* _Material supplied_:
-- Opening Marker --
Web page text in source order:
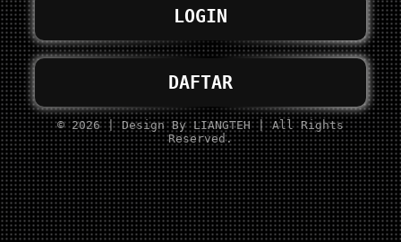
LOGIN
DAFTAR
© 2026 | Design By LIANGTEH | All Rights
Reserved.
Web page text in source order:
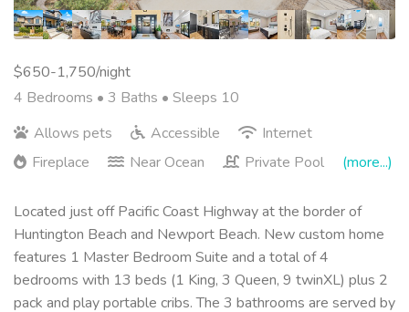
$650-1,750/night
4 Bedrooms • 3 Baths • Sleeps 10
Allows pets
Accessible
Internet
Fireplace
Near Ocean Private Pool (more...)
Located just off Pacific Coast Highway at the border of
Huntington Beach and Newport Beach. New custom home
features 1 Master Bedroom Suite and a total of 4
bedrooms with 13 beds (1 King, 3 Queen, 9 twinXL) plus 2
pack and play portable cribs. The 3 bathrooms are served by
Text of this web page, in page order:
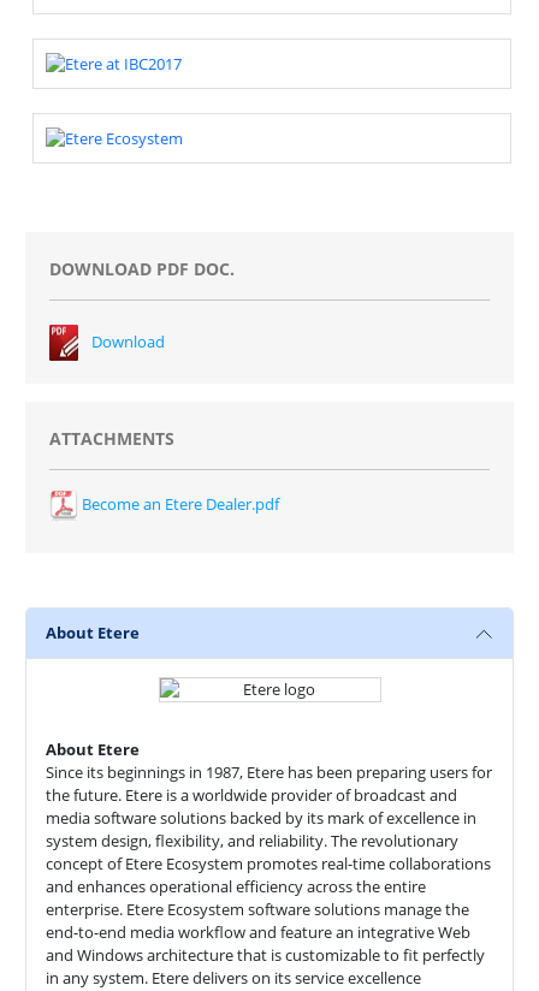
DOWNLOAD PDF DOC.
Download
ATTACHMENTS
Become an Etere Dealer.pdf
About Etere
About Etere
Since its beginnings in 1987, Etere has been preparing users for
the future. Etere is a worldwide provider of broadcast and
media software solutions backed by its mark of excellence in
system design, flexibility, and reliability. The revolutionary
concept of Etere Ecosystem promotes real-time collaborations
and enhances operational efficiency across the entire
enterprise. Etere Ecosystem software solutions manage the
end-to-end media workflow and feature an integrative Web
and Windows architecture that is customizable to fit perfectly
in any system. Etere delivers on its service excellence
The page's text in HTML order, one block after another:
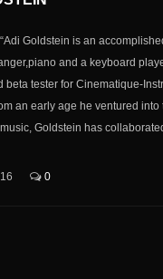
Goldstein is an
and a keyboard
beta tester for Cinematique-
an early age he ventured into
Goldstein has
0
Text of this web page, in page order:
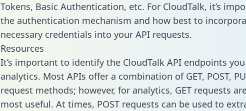
Tokens, Basic Authentication, etc. For CloudTalk, it’s
the authentication mechanism and how best to
necessary credentials into your API requests.
Resources
It’s important to identify the CloudTalk API endpoints
analytics. Most APIs offer a combination of GET, POST,
request methods; however, for analytics, GET requests
most useful. At times, POST requests can be used to
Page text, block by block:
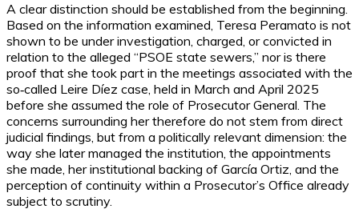
A clear distinction should be established from the beginning.
Based on the information examined, Teresa Peramato is not
shown to be under investigation, charged, or convicted in
relation to the alleged “PSOE state sewers,” nor is there
proof that she took part in the meetings associated with the
so‑called Leire Díez case, held in March and April 2025
before she assumed the role of Prosecutor General. The
concerns surrounding her therefore do not stem from direct
judicial findings, but from a politically relevant dimension: the
way she later managed the institution, the appointments
she made, her institutional backing of García Ortiz, and the
perception of continuity within a Prosecutor’s Office already
subject to scrutiny.
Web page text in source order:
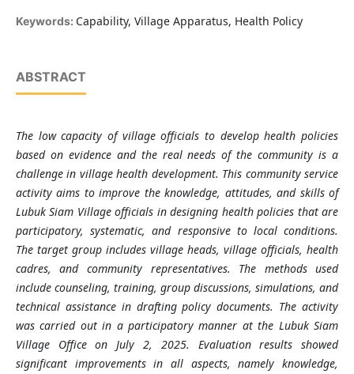
Keywords: Capability, Village Apparatus, Health Policy
ABSTRACT
The low capacity of village officials to develop health policies
based on evidence and the real needs of the community is a
challenge in village health development. This community service
activity aims to improve the knowledge, attitudes, and skills of
Lubuk Siam Village officials in designing health policies that are
participatory, systematic, and responsive to local conditions.
The target group includes village heads, village officials, health
cadres, and community representatives. The methods used
include counseling, training, group discussions, simulations, and
technical assistance in drafting policy documents. The activity
was carried out in a participatory manner at the Lubuk Siam
Village Office on July 2, 2025. Evaluation results showed
significant improvements in all aspects, namely knowledge,
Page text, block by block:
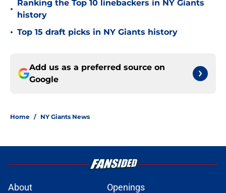
•
Ranking the Top 10 linebackers in NY Giants
history
• Top 15 draft picks in NY Giants history
Add us as a preferred source on
Google
Home / NY Giants News
About Openings
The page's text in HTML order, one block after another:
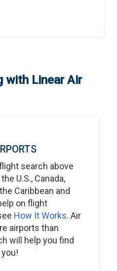
with Linear Air
search above
U.S., Canada,
Caribbean and
on flight
How It Works. Air
airports than
will help you find
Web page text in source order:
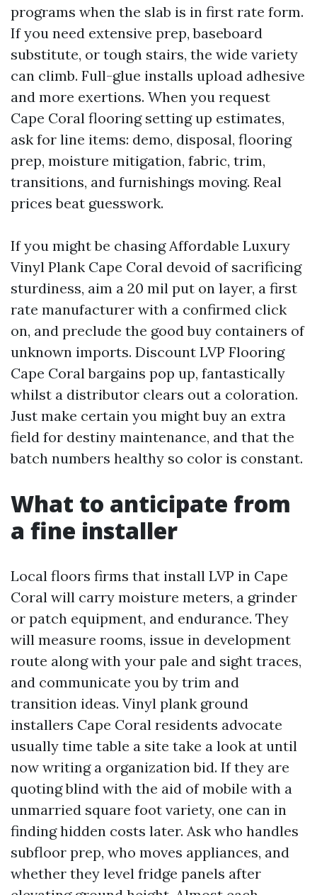
programs when the slab is in first rate form.
If you need extensive prep, baseboard
substitute, or tough stairs, the wide variety
can climb. Full-glue installs upload adhesive
and more exertions. When you request
Cape Coral flooring setting up estimates,
ask for line items: demo, disposal, flooring
prep, moisture mitigation, fabric, trim,
transitions, and furnishings moving. Real
prices beat guesswork.
If you might be chasing Affordable Luxury
Vinyl Plank Cape Coral devoid of sacrificing
sturdiness, aim a 20 mil put on layer, a first
rate manufacturer with a confirmed click
on, and preclude the good buy containers of
unknown imports. Discount LVP Flooring
Cape Coral bargains pop up, fantastically
whilst a distributor clears out a coloration.
Just make certain you might buy an extra
field for destiny maintenance, and that the
batch numbers healthy so color is constant.
What to anticipate from
a fine installer
Local floors firms that install LVP in Cape
Coral will carry moisture meters, a grinder
or patch equipment, and endurance. They
will measure rooms, issue in development
route along with your pale and sight traces,
and communicate you by trim and
transition ideas. Vinyl plank ground
installers Cape Coral residents advocate
usually time table a site take a look at until
now writing a organization bid. If they are
quoting blind with the aid of mobile with a
unmarried square foot variety, one can in
finding hidden costs later. Ask who handles
subfloor prep, who moves appliances, and
whether they level fridge panels after
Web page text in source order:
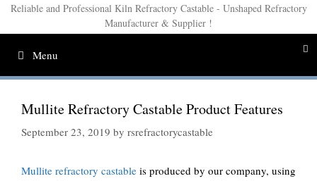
-- Closing Marker --
* _Instructions for the task_: In how many lines of the records does the word "that" appear? Answer with the number only.

* _Exercise result_: 5